- What the task asks -
Exact copy, no pictures: return all the data below as written.

Entries taken from a collection

——

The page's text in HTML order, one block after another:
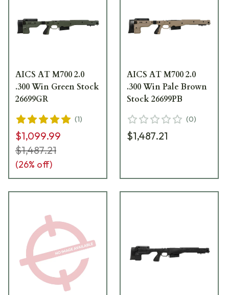
AICS AT M700 2.0
.300 Win Green Stock
26699GR
(1)
$1,099.99
$1,487.21
(26% off)
AICS AT M700 2.0
.300 Win Pale Brown
Stock 26699PB
(0)
$1,487.21
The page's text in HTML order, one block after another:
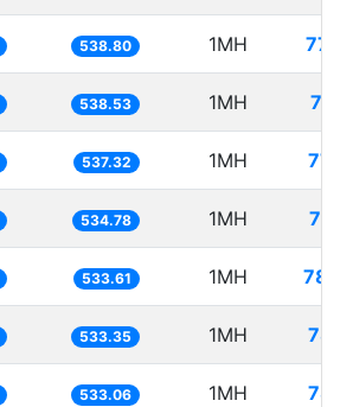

——

- Response to the task -
The page's text in HTML order, one block after another:
AICS AT M700 2.0
.300 Win Green Stock
26699GR
(1)
$1,099.99
$1,487.21
(26% off)
AICS AT M700 2.0
.300 Win Pale Brown
Stock 26699PB
(0)
$1,487.21
The page's text in HTML order, one block after another:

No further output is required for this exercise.